## Material for the task
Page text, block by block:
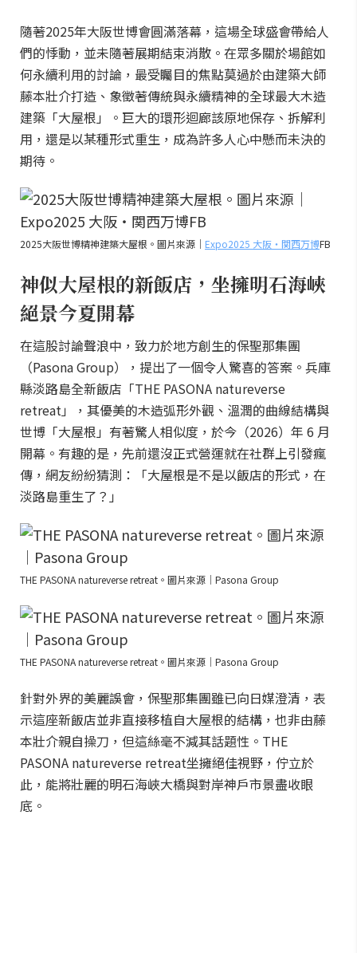
隨著2025年大阪世博會圓滿落幕，這場全球盛會帶給人
們的悸動，並未隨著展期結束消散。在眾多關於場館如
何永續利用的討論，最受矚目的焦點莫過於由建築大師
藤本壯介打造、象徵著傳統與永續精神的全球最大木造
建築「大屋根」。巨大的環形迴廊該原地保存、拆解利
用，還是以某種形式重生，成為許多人心中懸而未決的
期待。
2025大阪世博精神建築大屋根。圖片來源｜ Expo2025 大阪・関西万博FB
神似大屋根的新飯店，坐擁明石海峽
絕景今夏開幕
在這股討論聲浪中，致力於地方創生的保聖那集團
（Pasona Group），提出了一個令人驚喜的答案。兵庫
縣淡路島全新飯店「THE PASONA natureverse
retreat」，其優美的木造弧形外觀、溫潤的曲線結構與
世博「大屋根」有著驚人相似度，於今（2026）年 6 月
開幕。有趣的是，先前還沒正式營運就在社群上引發瘋
傳，網友紛紛猜測：「大屋根是不是以飯店的形式，在
淡路島重生了？」
THE PASONA natureverse retreat。圖片來源｜Pasona Group
THE PASONA natureverse retreat。圖片來源｜Pasona Group
針對外界的美麗誤會，保聖那集團雖已向日媒澄清，表
示這座新飯店並非直接移植自大屋根的結構，也非由藤
本壯介親自操刀，但這絲毫不減其話題性。THE
PASONA natureverse retreat坐擁絕佳視野，佇立於
此，能將壯麗的明石海峽大橋與對岸神戶市景盡收眼
底。
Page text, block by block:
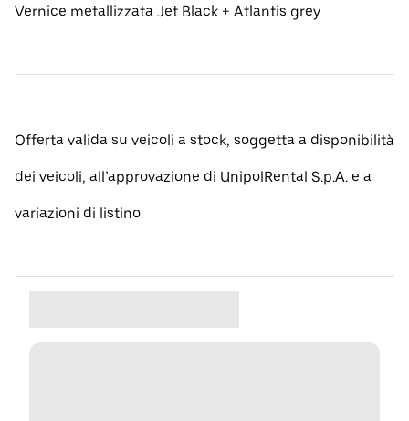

## Task directions
Leave the pictures aside and output each entry exactly as it stands.

## Expected answer
Page text, block by block:
隨著2025年大阪世博會圓滿落幕，這場全球盛會帶給人
們的悸動，並未隨著展期結束消散。在眾多關於場館如
何永續利用的討論，最受矚目的焦點莫過於由建築大師
藤本壯介打造、象徵著傳統與永續精神的全球最大木造
建築「大屋根」。巨大的環形迴廊該原地保存、拆解利
用，還是以某種形式重生，成為許多人心中懸而未決的
期待。
2025大阪世博精神建築大屋根。圖片來源｜ Expo2025 大阪・関西万博FB
神似大屋根的新飯店，坐擁明石海峽
絕景今夏開幕
在這股討論聲浪中，致力於地方創生的保聖那集團
（Pasona Group），提出了一個令人驚喜的答案。兵庫
縣淡路島全新飯店「THE PASONA natureverse
retreat」，其優美的木造弧形外觀、溫潤的曲線結構與
世博「大屋根」有著驚人相似度，於今（2026）年 6 月
開幕。有趣的是，先前還沒正式營運就在社群上引發瘋
傳，網友紛紛猜測：「大屋根是不是以飯店的形式，在
淡路島重生了？」
THE PASONA natureverse retreat。圖片來源｜Pasona Group
THE PASONA natureverse retreat。圖片來源｜Pasona Group
針對外界的美麗誤會，保聖那集團雖已向日媒澄清，表
示這座新飯店並非直接移植自大屋根的結構，也非由藤
本壯介親自操刀，但這絲毫不減其話題性。THE
PASONA natureverse retreat坐擁絕佳視野，佇立於
此，能將壯麗的明石海峽大橋與對岸神戶市景盡收眼
底。
Page text, block by block:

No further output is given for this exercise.